With the Payment Systems Regulator’s (PSR) Confirmation of Payee (CoP) closing at the end of June (2021) we are pleased to feature a guest blog from Bob Ford.
Bob writes:
I have been involved in a number of discussions with @John Bertrand and @Dr Anthony Evans in recent weeks dissecting the questions from the Payments Systems Regulator in response to their public consultation on Confirmation of Payee (CoP) Phase II.
Whilst @JohnBetrand has looked at CoP from various perspectives as the increased vulnerability for customers of PSP’s who aren’t providing the CoP service, I have been contemplating issues surrounding access to the customer data for those PSP’s that don’t operate 24×7 systems – those who offer Payment Accounts (as could be defined by the Payment Services Directive 2 (PSD2)) but who operate a very concentrated Monday – Friday, 9-5 type operation. There are a number of international banks operating in such a manner as well as smaller building societies. Outside of these times, customers do not expect to make or receive payments hence there is no online access etc. In these situations, payments can be made to the account, but the payment instruction (Faster Payments/SWIFT etc) is held until business opening next working day. Whilst the number of accounts impacted in such situations is low in comparison to the BIG 6 who were mandated by the PSR to implement CoP, the absence of CoP validation provides an opportunity for fraudsters to exploit.

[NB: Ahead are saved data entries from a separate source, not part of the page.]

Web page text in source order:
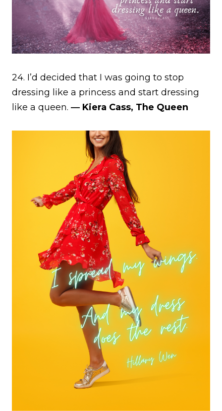
24. I’d decided that I was going to stop
dressing like a princess and start dressing
like a queen. ― Kiera Cass, The Queen
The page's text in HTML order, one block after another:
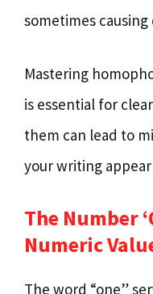
sometimes
Mastering
is essential for
them can lead to
your writing
The Number
Numeric
The word “one”
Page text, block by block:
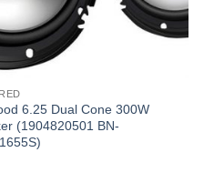
6.25 Dual Cone 300W
(1904820501 BN-
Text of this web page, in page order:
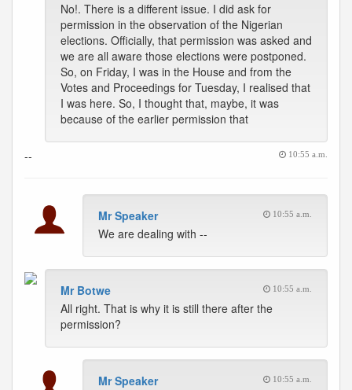
No!. There is a different issue. I did ask for
permission in the observation of the Nigerian
elections. Officially, that permission was asked and
we are all aware those elections were postponed.
So, on Friday, I was in the House and from the
Votes and Proceedings for Tuesday, I realised that
I was here. So, I thought that, maybe, it was
because of the earlier permission that
-- 10:55 a.m.
Mr Speaker 10:55 a.m.
We are dealing with --
Mr Botwe 10:55 a.m.
All right. That is why it is still there after the
permission?
Mr Speaker 10:55 a.m.
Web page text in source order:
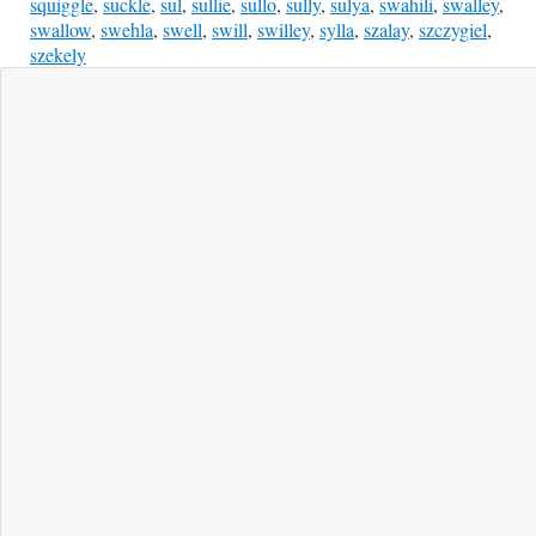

To these non realtime operating PSP’s the potential cost of implementing a CoP type solution that is available 24×7 would be excessive as there would not be a justifiable business case to move into a more online scenario to support CoP.

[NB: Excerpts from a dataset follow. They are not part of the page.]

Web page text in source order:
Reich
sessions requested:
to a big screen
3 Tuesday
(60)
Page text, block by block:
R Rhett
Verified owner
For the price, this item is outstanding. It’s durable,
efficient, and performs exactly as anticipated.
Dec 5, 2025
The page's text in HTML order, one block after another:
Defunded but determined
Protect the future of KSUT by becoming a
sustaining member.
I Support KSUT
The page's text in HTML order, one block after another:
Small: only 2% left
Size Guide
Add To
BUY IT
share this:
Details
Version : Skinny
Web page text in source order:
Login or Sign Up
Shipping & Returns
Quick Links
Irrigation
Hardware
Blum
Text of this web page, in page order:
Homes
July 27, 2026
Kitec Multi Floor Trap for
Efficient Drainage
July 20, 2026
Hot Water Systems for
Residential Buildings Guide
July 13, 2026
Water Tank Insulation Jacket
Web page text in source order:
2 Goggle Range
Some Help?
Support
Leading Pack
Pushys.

An opportunity therefore exists for one or more of the major PSP’s that operate realtime 24×7 systems (or even Pay.UK through, say, PayM) to offer an online database that could hold the customer data for the non realtime PSP’s and, through the CoP index, any CoP query would be routed to the online database rather than to the specific PSP. I can envisage that to meet the operating mandate of Pay.UK (or one of their subsidiaries) that the provision of a central database could be singular or multiple where other realtime operating PSP’s offer the CoP access as a competitive service.

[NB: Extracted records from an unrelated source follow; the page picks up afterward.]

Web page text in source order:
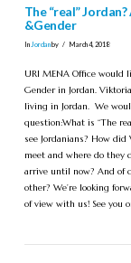
The “real”
&Gender
In Jordanby March 4, 2018
URI MENA Office would
Gender in Jordan.
living in Jordan. We
question:What is “The
see Jordanians? How
meet and where do they
arrive until now? And of
other? We’re looking
of view with us! See you

The PSP using this service would need to upload their customer dataset of accounts which are designated as Payment Accounts to the appropriate database (either centrally operated or maintained by another PSP). After an initial upload (which might take some time based on account volumes) then the PSP’s data would be updated on a delta basis of updating new, closed and amended account information – likely to take a few seconds to complete.
Subject to this being provided as a service, API’s would need to be defined but these could be centrally defined (by the Pay.UK CoP Team) or by each provider of a hosting database. For these smaller PSP’s there may not be the capability to develop integrated CoP queries to meet their customer requirements therefore this may be an opportunity for hosting PSP’s to offer additional software and API’s to support the client PSP processes
As for charging, some form of charge will need to be levied to support such an initiative but the nature of the market should allow for a freely competitive envoirnment such that the hosting PSP can levy a fee based on account data held as well as CoP queries initiated and processed.